A guy could get whiplash trying to cover both bases in 24 short hours.
It isn’t the first time calendar serendipity involving one of the observations triggered a spasm of poetry.  Back in 2012 Ash Wednesday fell on George Washington’s Birthday. 
Despite the popular image of Washington in reverent prayer the so-called Vision of Valley Forge was invented out of thin air by his early hack biographer Parson Weems.  Elevated to the status of a virtual saint by American Evangelicals, Washington’s religious views were much more nuanced and complex.  He dutifully fulfilled the roles appointed him as a leading gentleman of his Anglican parish.  He attended services as rarely as possible and always left before communion.  He was influenced the Deists, but his true religion may have been his cherished Free Masonry. 
So back then I was moved to scribble this conjecture.

Protestants, particularly Evangelicals, have long tried to paint George Washington as a kind of a saint and reverent Christian based largely on the invented-out-of-thin-air fable of the so-called Vision at Valley Forge made up by Parson Weems.  The great man was not a "Christian" as they would define it, although dutiful to obligations of a gentleman.  Like most educated Virginians of his class he was basically Deist and personally looked to Free Masonry for his spiritual life.

The Vestryman
Ash Wednesday/Washington’s Birthday 2012

The Vestryman performing the duty expected of the local Squire
            attended chapel when absolutely necessary
            and when no good excuse like fighting an Empire
            or Fathering a Country was handy.

He sat bolt upright on a rigid pew
            contemplated the charms of Lady Fairfax
                        or later dental misery.

            When came the Altar Call, he would stand up,
                        turn on his heel, and march straight out
                        as if a legion was at his back.

            No filthy priestly thumb ever grimed
                        that noble brow.

—Patrick Murfin     
An icon of the almost surely mythical St.

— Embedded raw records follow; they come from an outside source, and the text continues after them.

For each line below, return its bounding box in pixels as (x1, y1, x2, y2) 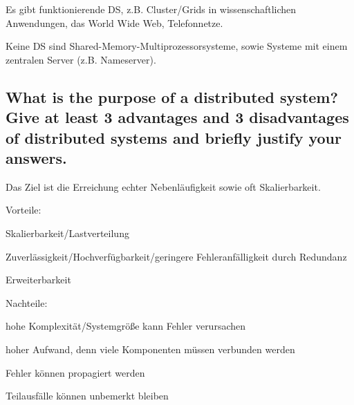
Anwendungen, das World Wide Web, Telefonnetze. (6, 15, 223, 30)
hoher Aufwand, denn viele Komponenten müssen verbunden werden (6, 341, 295, 356)
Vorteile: (6, 202, 41, 217)
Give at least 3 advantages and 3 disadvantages (6, 106, 349, 128)
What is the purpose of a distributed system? (6, 86, 338, 107)
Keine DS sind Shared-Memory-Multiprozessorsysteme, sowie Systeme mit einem (6, 39, 348, 53)
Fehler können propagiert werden (6, 365, 145, 379)
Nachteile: (6, 295, 48, 310)

Valentine.
Today’s convergence conjures different musings.  The early Saint for whom some wild tales were invented long after the fact has been officially scrubbed from by the Catholic Church from the General Roman Calendar in 1969 because so little was known about him that his very existence might be called into question.  He was not, however, completely erased from the roster of Saints like other popular but probably apocryphal figures like St. Christopher and St. George the Dragon Slayer.  Local Bishops have the option of keeping his Feast Day on February 14, but it is safe to say that virtually no religious content remains in the celebration which is no longer called St. Valentine’s Day by most folks.

Cupid, the Roman God of erotic love, son of Venus and Mars, lover of Psyche.
Valentine certainly does not show up on the Valentine cards exchanged today.  The Roman god of erotic love CupidEros to the Greeks—is the most ubiquitous symbol of the occasion. He is usually depicted as a plump Victorian cherub, not the vigorous and amorous winged youth of classic mythology.  Paganism meets sentimentality.
For some reason the inner voice called for arcane language and verbal lace and ribbons.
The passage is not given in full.